**What you need to do**
Nothing but the lines from the one containing "The page's text" through the end of the entries should be set down, each exactly as written.

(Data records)
┌────────
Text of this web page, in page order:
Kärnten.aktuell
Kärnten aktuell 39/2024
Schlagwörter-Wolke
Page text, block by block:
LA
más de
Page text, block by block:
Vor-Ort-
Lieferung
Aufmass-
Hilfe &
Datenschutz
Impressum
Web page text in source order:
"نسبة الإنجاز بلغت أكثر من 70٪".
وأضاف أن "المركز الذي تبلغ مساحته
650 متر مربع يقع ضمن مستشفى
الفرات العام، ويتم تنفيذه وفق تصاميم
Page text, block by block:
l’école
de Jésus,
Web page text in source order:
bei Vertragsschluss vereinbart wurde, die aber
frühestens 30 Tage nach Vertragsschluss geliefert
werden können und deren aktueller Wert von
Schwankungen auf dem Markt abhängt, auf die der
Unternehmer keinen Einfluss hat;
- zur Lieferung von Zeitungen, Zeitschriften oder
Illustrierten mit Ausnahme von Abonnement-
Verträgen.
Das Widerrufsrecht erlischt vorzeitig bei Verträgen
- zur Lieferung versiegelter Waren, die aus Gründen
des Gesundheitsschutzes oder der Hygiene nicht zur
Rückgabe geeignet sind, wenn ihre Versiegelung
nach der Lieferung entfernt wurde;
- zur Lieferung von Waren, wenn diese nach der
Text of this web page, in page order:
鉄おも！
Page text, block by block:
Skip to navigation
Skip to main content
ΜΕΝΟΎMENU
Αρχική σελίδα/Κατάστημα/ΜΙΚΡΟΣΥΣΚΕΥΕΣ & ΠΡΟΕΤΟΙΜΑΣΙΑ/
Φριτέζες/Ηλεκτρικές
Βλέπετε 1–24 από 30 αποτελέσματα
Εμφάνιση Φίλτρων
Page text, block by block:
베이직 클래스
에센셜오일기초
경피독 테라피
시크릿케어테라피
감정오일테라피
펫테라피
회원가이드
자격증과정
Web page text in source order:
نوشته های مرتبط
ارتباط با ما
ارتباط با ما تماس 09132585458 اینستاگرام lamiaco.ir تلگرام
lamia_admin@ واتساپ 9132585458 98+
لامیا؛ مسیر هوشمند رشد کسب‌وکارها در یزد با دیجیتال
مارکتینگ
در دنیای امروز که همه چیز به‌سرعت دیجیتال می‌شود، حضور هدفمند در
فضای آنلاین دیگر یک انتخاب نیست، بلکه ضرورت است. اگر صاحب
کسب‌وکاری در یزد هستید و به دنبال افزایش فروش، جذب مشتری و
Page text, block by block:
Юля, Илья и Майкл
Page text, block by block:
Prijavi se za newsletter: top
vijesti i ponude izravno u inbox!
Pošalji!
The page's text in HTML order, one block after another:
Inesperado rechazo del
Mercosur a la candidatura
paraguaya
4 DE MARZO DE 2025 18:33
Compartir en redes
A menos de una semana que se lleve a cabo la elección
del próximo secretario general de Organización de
└────────
**Answer to the problem**
The page's text in HTML order, one block after another:
Inesperado rechazo del
Mercosur a la candidatura
paraguaya
4 DE MARZO DE 2025 18:33
Compartir en redes
A menos de una semana que se lleve a cabo la elección
del próximo secretario general de Organización de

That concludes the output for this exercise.